▶ **Task description**
The entries that follow should be reproduced exactly, with no images carried over.

▶ **Items listed in a dataset**
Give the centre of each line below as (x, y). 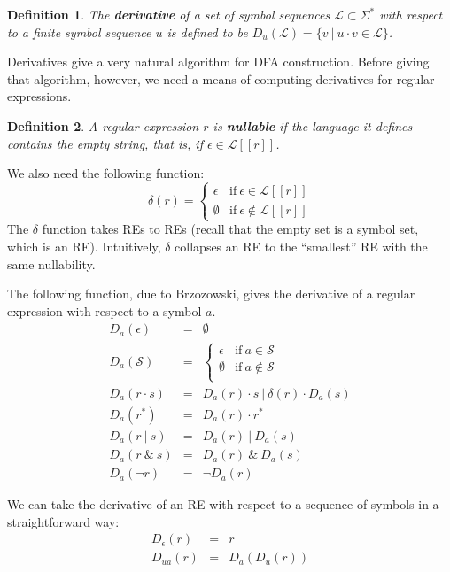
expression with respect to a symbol (105, 310)
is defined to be (207, 31)
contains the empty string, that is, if (105, 143)
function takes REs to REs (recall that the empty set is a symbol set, (230, 229)
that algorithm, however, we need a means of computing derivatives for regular (221, 78)
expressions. (39, 96)
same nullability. (51, 263)
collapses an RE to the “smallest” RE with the (301, 246)
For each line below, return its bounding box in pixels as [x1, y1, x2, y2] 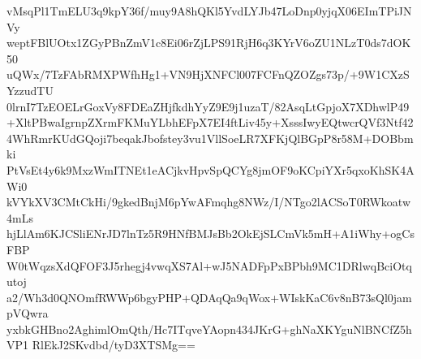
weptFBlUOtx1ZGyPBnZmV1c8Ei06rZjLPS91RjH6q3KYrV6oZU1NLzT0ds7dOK [6, 34, 411, 51]
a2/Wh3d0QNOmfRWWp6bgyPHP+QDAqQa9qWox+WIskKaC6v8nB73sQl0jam [6, 288, 412, 305]
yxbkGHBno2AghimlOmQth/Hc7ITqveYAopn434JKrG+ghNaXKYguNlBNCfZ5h [6, 320, 412, 337]
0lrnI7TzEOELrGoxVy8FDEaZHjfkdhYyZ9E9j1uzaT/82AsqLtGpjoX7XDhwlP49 [6, 97, 410, 115]
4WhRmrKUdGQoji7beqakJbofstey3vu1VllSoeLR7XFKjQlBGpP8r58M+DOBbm [6, 129, 414, 146]
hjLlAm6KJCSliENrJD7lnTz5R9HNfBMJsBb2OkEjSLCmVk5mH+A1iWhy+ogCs [6, 225, 415, 242]
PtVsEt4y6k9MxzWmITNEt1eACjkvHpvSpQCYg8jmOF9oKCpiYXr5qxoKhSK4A [6, 161, 415, 178]
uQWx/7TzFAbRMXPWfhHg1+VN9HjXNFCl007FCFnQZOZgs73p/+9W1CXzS [6, 66, 410, 83]
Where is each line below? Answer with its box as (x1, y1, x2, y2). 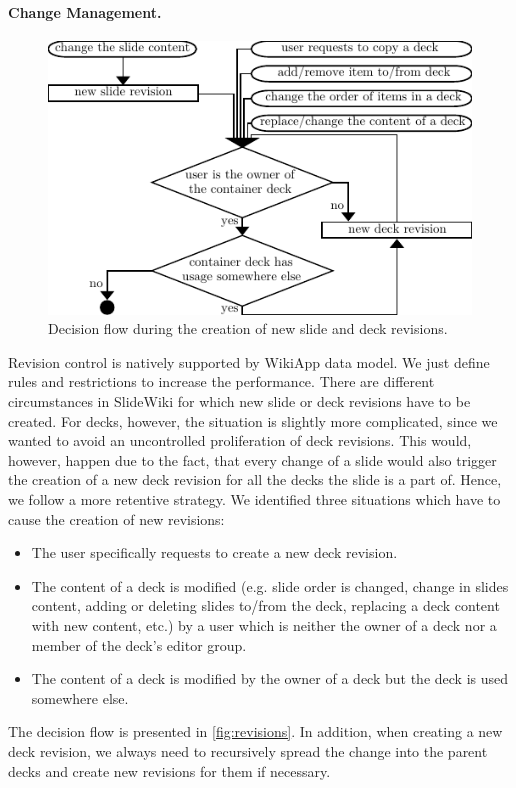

▶ **Your solution**
Give the centre of each line below as (x, y). 
expression with respect to a symbol (105, 310)
is defined to be (207, 31)
contains the empty string, that is, if (105, 143)
function takes REs to REs (recall that the empty set is a symbol set, (230, 229)
that algorithm, however, we need a means of computing derivatives for regular (221, 78)
expressions. (39, 96)
same nullability. (51, 263)
collapses an RE to the “smallest” RE with the (301, 246)
For each line below, return its bounding box in pixels as [x1, y1, x2, y2] 
weptFBlUOtx1ZGyPBnZmV1c8Ei06rZjLPS91RjH6q3KYrV6oZU1NLzT0ds7dOK [6, 34, 411, 51]
a2/Wh3d0QNOmfRWWp6bgyPHP+QDAqQa9qWox+WIskKaC6v8nB73sQl0jam [6, 288, 412, 305]
yxbkGHBno2AghimlOmQth/Hc7ITqveYAopn434JKrG+ghNaXKYguNlBNCfZ5h [6, 320, 412, 337]
0lrnI7TzEOELrGoxVy8FDEaZHjfkdhYyZ9E9j1uzaT/82AsqLtGpjoX7XDhwlP49 [6, 97, 410, 115]
4WhRmrKUdGQoji7beqakJbofstey3vu1VllSoeLR7XFKjQlBGpP8r58M+DOBbm [6, 129, 414, 146]
hjLlAm6KJCSliENrJD7lnTz5R9HNfBMJsBb2OkEjSLCmVk5mH+A1iWhy+ogCs [6, 225, 415, 242]
PtVsEt4y6k9MxzWmITNEt1eACjkvHpvSpQCYg8jmOF9oKCpiYXr5qxoKhSK4A [6, 161, 415, 178]
uQWx/7TzFAbRMXPWfhHg1+VN9HjXNFCl007FCFnQZOZgs73p/+9W1CXzS [6, 66, 410, 83]
Where is each line below? Answer with its box as (x1, y1, x2, y2). 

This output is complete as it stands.